期刊
TETRAHEDRON
卷 71, 期 7, 页码 1101-1108出版社
PERGAMON-ELSEVIER SCIENCE LTD
DOI: 10.1016/j.tet.2014.12.088
关键词
Nitrogen heterocycles; Fused-ring systems; Intramolecular cyclization; Selenium; Hydantoins
资金
- Ministry of Education, Science and Technological Development of the Republic of Serbia [172016]

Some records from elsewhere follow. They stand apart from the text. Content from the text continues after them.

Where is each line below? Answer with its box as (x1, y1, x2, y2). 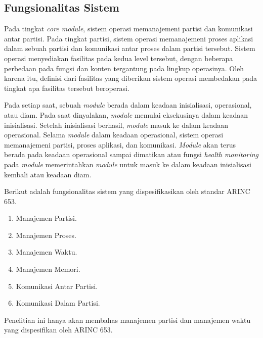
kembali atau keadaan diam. (4, 169, 92, 179)
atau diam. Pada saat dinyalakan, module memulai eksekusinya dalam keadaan (4, 109, 248, 120)
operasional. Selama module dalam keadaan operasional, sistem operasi (4, 129, 224, 140)
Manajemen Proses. (16, 229, 76, 240)
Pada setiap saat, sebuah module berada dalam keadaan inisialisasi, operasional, (4, 100, 252, 110)
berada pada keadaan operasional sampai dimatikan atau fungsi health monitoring (4, 149, 259, 160)
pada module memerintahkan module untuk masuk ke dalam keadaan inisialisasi (4, 159, 251, 169)
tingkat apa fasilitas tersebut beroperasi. (4, 82, 129, 93)
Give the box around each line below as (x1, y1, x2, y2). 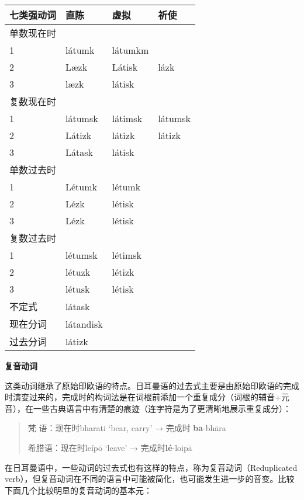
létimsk (112, 248, 141, 262)
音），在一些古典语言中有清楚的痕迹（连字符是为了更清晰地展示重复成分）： (5, 402, 291, 414)
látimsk (112, 112, 142, 125)
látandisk (65, 317, 103, 331)
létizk (112, 265, 134, 279)
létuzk (65, 265, 91, 279)
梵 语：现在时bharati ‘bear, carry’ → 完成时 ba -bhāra (27, 422, 226, 434)
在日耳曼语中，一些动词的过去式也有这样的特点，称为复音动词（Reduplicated (5, 461, 298, 473)
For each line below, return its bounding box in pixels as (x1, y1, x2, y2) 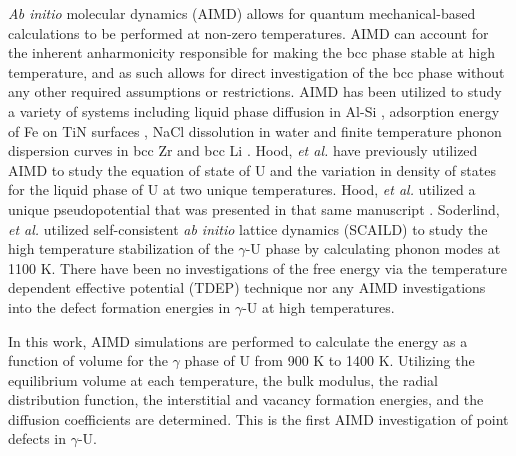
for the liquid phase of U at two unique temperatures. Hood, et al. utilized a (8, 179, 476, 200)
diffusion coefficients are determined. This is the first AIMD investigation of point (8, 408, 509, 429)
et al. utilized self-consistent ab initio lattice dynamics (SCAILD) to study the (8, 218, 488, 239)
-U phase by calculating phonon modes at (245, 238, 501, 259)
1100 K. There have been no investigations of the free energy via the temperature (8, 257, 507, 278)
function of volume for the (8, 350, 168, 371)
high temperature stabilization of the (8, 238, 234, 259)
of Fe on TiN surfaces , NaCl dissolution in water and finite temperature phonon (8, 120, 502, 141)
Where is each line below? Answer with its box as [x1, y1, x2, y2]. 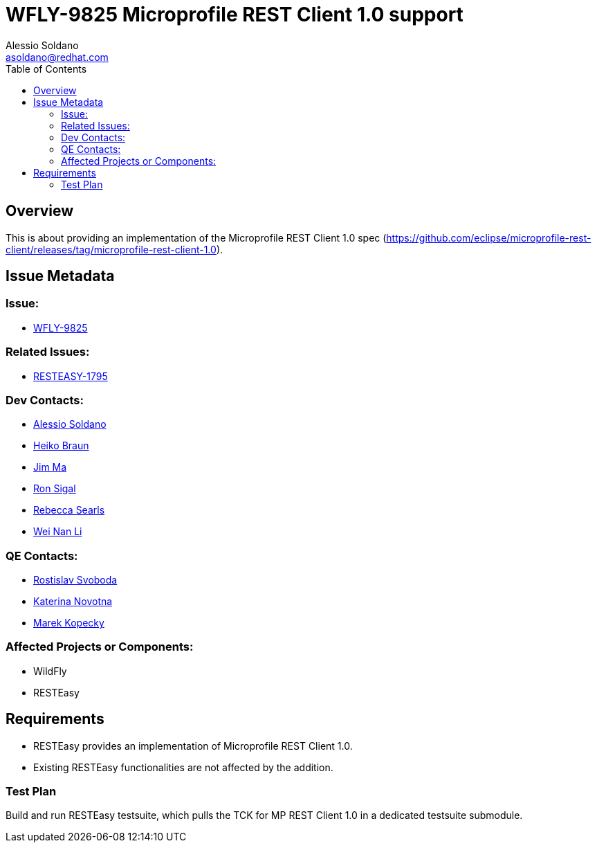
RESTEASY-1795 [33, 370, 108, 382]
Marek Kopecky [33, 617, 104, 629]
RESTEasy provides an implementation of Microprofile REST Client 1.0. [33, 739, 353, 752]
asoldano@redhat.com [6, 51, 109, 63]
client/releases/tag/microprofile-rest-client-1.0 [6, 243, 217, 255]
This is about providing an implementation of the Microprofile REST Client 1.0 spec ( [6, 231, 387, 244]
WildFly [33, 665, 67, 677]
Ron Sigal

Sequential 5-alkenyl hydantoin and pyrrolidine ring-forming reactions have been applied in the synthesis of conformationally constrained fused bicyclic scaffold. They are assembled by a three-step reaction sequence from two variable building blocks (readily available beta-ketoesters and alkenyl halides) by combining a Bucherer-Bergs reaction with a final selenium-promoted intramolecular cyclization as a key step. The chemoselectivity of this bicyclic hydantoin formation is strongly influenced by experimental factors such as the solvent and the use of additives. The reaction is regiospecific giving only five-membered fused bicyclic hydantoins in good to excellent yields stemming from the nucleophilic attack of the nitrogen atom to a cyclic seleniranium ion intermediate during the cyclization step. A separable diastereomeric mixture is obtained: the products with bridgehead substituents and phenylseleno groups in cis relationships were formed predominantly. The reaction tolerates a variety of substitution at the double bond, furthermore, the presence of substituents at C(5) and N(3) position opens up the capability of generating a broad structural diversity. (C) 2014 Elsevier Ltd. All rights reserved.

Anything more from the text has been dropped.